Foi só então que aconteceu o inesperado. Renata perguntou de onde éramos. “De Franca”, respondi. Ela não se aguentou. “Eu também”. Rimos muito. “Minha mãe tem uma loja na Majorrrrrrr Claudiano”, completou, com toda a força nos erres que nos fazem tão característicos. Publicitária formada pela Unifran, viajara para uma temporada de um ano na Austrália. De volta a Franca, não se readaptou. Sua irmã mais velha havia trabalhado em cruzeiros. Renata resolveu seguir seus passos. Está gostando da aventura.

Na noite seguinte, fomos jantar no Chops Grille, o restaurante de carnes do navio. A surpresa ali seria dupla. Um negro muito simpático e risonho foi encarregado de atender nossa mesa. Seu nome? Olare. “É como na música, sabe? ...Ôooolaaaareee, ôoo... cantare...”, entoou, parodiando o clássico italiano Volare. Nigeriano de Lagos, fluente em inglês, francês, árabe e português, Olare é a própria gentileza em pessoa.
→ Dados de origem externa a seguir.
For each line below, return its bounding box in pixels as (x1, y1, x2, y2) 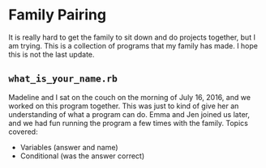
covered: (8, 127, 38, 136)
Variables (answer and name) (19, 142, 119, 152)
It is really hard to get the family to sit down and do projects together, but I (8, 32, 255, 42)
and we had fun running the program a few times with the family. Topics (8, 118, 249, 128)
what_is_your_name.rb (8, 73, 118, 85)
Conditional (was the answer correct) (19, 151, 145, 161)
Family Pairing (8, 6, 107, 24)
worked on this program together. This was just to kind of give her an (8, 101, 239, 111)
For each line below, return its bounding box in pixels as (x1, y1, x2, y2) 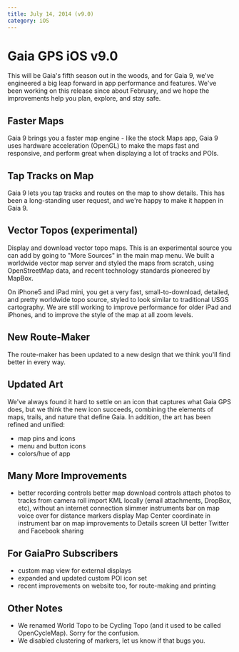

Casado com uma brasileira com quem divide teto - nos dois meses de folga por ano - em Madureira, no Rio, tem com ela uma filha, que cresce distante do pai, há doze anos no mar. “A gente mata a saudade pelo Skype”, contemporizou. Claro que ele quis saber de onde nós éramos. “Franca”. Olare arregalou os olhos. “Conheço Franca. Estive lá três vezes. Muito bom negócio comprar sapatos lá e revender na África”, disse. “Daqui a dois anos, quando eu parar com os navios, vou viver dos sapatos de Franca”. Se simpatia ajudar, Olare terá um futuro brilhante.

Na saída, a recepcionista, uma morena de pele muito clara, nos abordou. “Vocês são de Franca, né? O Olare me falou. Eu também sou”, disparou. Seu nome é Adriana. Está há sete anos trabalhando em cruzeiros, com uma pequena interrupção de dois anos, imperativa para o casamento - e para a tentativa de uma vida em terra firme. O casamento deu certo, mas a vida longe dos mares... Depois do pequeno hiato, voltou aos navios. Seu marido está junto. Ambos vivem e trabalham no Splendour of the Seas. Quis saber onde ela havia morado quando se casou. “Saí de um fim de mundo para outro fim de mundo”, brincou. De Franca para Verna. Conhece? Com seus 335 mil habitantes, é a terceira maior cidade da Bulgária. Rimos muito. Perguntei se ela havia aprendido o idioma. “Estou tentando, mas meu marido fala português. E com sotaque de Franca”, garantiu.

Foi só dois dias depois que, enfim, enontramos Angel, o búlgaro-caipira, na entrada de outro restaurante. Me apresentei. “Gosto muito de Franca. Do posto Márrrrrrrriio Roberrrrrrto, da picanha do churrascarrrrria Zebu... Huuummm. Muito bom”, disse o rapaz. Foi tão surreal conhecer um búlgaro com aquele sotaque que quase não consegui jantar de tanto rir.

Passei meus contatos para todos os francanos - legítimos ou por adoção - que encontrei. Faltou só cruzar com Alfredo, que não localizamos em lugar algum. Também, pudera. Além de 2100 passageiros, o Splendour transporta 750 tripulantes de 50 diferentes nacionalidades. Não é tarefa fácil encontrar quem quer que seja. Mesmo assim, ainda não desisti. Escrevo o texto na tarde de sexta. Ainda tenho duas noites e um dia para localizar o tal Alfredo.

Queria encontrá-lo para repetir o mesmo convite que fizemos para os demais. Reunir todos em Franca para um churrasco. Seria fantástico ouvir as muitas histórias de quem se aventurou por tantos países. Olare, por exemplo, ostenta 120 carimbos no passaporte. É claro que uma ideia dessas é quase impossível de ser concretizada mas, quem se importa? O plano, por si só, já vale a pena. E, vai que dá certo um dia... Afinal, algum de vocês já pensou que encontraria num navio um búlgaro que fala francanês?